Title: Surgery to Reduce Weight May Reverse Negative Cognitive Effects in Obese Teens
Georgetown psychology chair Chandan Vaidya and her research team discover that weight-loss surgery may reverse the negative effects of teenage obesity on cognitive functioning.
Weight-loss surgery may reverse the negative effects of teenage obesity on cognitive functioning, according to a new study by a Georgetown psychology professor.
Research has shown that children with obesity exhibit deficits in cognitive functioning and have lower academic achievement and has also shown thatbariatric surgery has positive effects on health, including insulin regulation.
Georgetown psychology department chair Chandan Vaidya, who conducted the study with doctoral candidate Alaina Pearce (G’16) and a team from Children’s National Health System, wanted to see if such benefits extended to cognitive functioning.
Obesity and the Brain
“Brain functioning is central to this discussion, because when you’re thinking about what might maintain or promote obesity, you’re looking at rewarding behaviors that people cannot control,” said Vaidya, who with the research team conducted the pilot study funded by the National Institute of Diabetes and Digestive and Kidney Diseases. “So we’re looking at places in the brain that are important for self-regulation and processing of rewards.”
The study, the first to explore the effects of weight-loss surgery on the brains of obese adolescents, examined functional changes in adolescent brains after bariatric surgery, which reduces the size of the stomach for weight control.
The prestigious journal Obesity named the resulting paper on the research, “Effect of Adolescent Bariatric Surgery on the Brain and Cognition: A Pilot Study,” an Editor’s Choice in its November issue.
Cognitive Functioning
A total 36 adolescents recruited for the pilot study from the Children’s National Bariatric Surgery program, were split into three groups: A normal-weight control group that did not undergo surgery, a group with obesity that underwent the surgery, and another that has committed to the surgery but had not undergone it yet.
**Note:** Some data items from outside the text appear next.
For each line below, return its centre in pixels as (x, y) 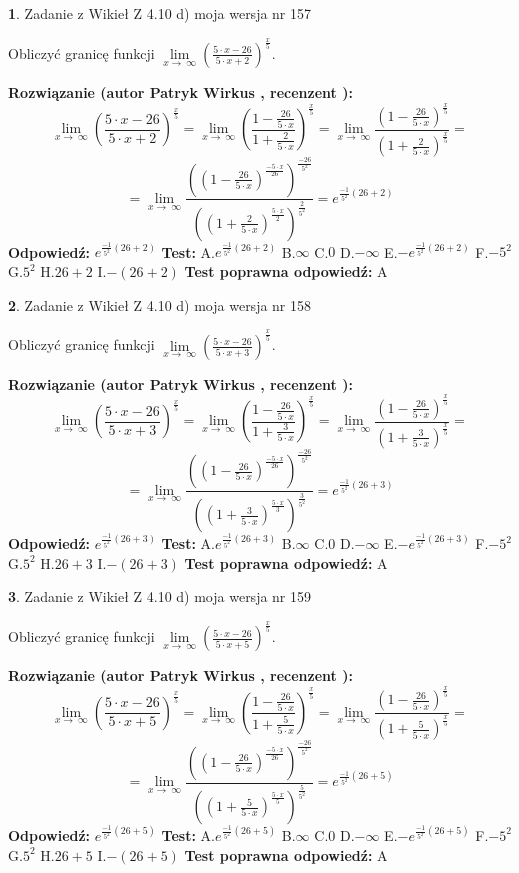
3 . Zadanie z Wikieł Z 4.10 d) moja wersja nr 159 (160, 596)
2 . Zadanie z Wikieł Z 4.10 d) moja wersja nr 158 (160, 304)
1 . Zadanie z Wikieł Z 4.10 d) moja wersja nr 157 (160, 13)

The researchers used functional magnetic resonance imaging to measure brain activity in adolescents in each group as they completed a variety of tasks designed to gauge executive function and anticipation of reward.
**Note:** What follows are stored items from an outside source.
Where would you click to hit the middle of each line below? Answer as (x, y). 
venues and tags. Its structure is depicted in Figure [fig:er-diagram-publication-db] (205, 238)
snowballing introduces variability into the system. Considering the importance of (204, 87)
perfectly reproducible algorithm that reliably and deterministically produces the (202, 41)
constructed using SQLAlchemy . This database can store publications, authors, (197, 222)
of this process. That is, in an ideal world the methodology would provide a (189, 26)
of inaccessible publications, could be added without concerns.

“Speed of information processing and accuracy were both better among the group that got the surgery,” said Vaidya, who also holds a $2 million grant from the National Institutes of Health to look at executive functioning in children and adults with psychiatric disorders. “These adolescents also lost nine Body Mass Index points, which is a significant amount of weight loss.”
The fMRI scans also revealed less activity in the prefrontal cortex and striatal regions among these subjects – showing their brains didn’t have to work as hard after weight-loss surgery to complete the same tasks.
Limited Previous Research
“You could think of it as becoming more efficient,” Vaidya said. “The amount of activity decreased after the surgery, to the extent that it looked similar to the healthy control group.” Vaidya says the literature on adolescent post-surgical outcomes is very limited and similar studies in adults only tested cognitive responses to food-related imagery.
“We’re looking at baseline cognitive functions,” she said. “If we show that these change, it’s even more impactful, because it goes beyond just responses to food.”
The Georgetown professor hopes to replicate the team’s findings in a study with a larger group.
“There are also other factors we’d like to explore — better sleep, for example, might be related to both the weight loss and the improvements in neurocognitive functioning,” Vaidya said. “It is also important to know whether these effects translate into better food and activity choices and improved academic functioning in the adolescents.”